Observables for Two-Dimensional Black Holes

TL;DR

This paper derives a simple relation between energy and Killing vectors in 2D dilaton gravity, providing a new expression for black hole entropy that aligns with Wald's method and reveals a link to quantum wave functionals.

Contribution

It introduces a straightforward parametrization to relate energy and Killing vectors, leading to a novel, simple formula for black hole entropy in 2D dilaton gravity theories.

Findings

Derived a relation between energy and Killing vector magnitude.

Obtained a new entropy formula matching Wald's result.
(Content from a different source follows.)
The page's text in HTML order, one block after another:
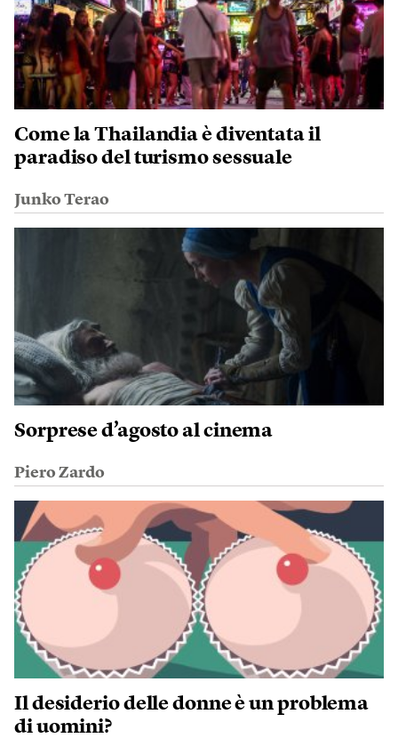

Connected black hole entropy to quantum wave functional phases.

Abstract

We consider the most general dilaton gravity theory in 1+1 dimensions. By suitably parametrizing the metric and scalar field we find a simple expression that relates the energy of a generic solution to the magnitude of the corresponding Killing vector. In theories that admit black hole solutions, this relationship leads directly to an expression for the entropy $S=2\pi \tau_0/G$, where $\tau_0$ is the value of the scalar field (in this parametrization) at the event horizon. This result agrees with the one obtained using the more general method of Wald. Finally, we point out an intriguing connection between the black hole entropy and the imaginary part of the ``phase" of the exact Dirac quantum wave functionals for the theory.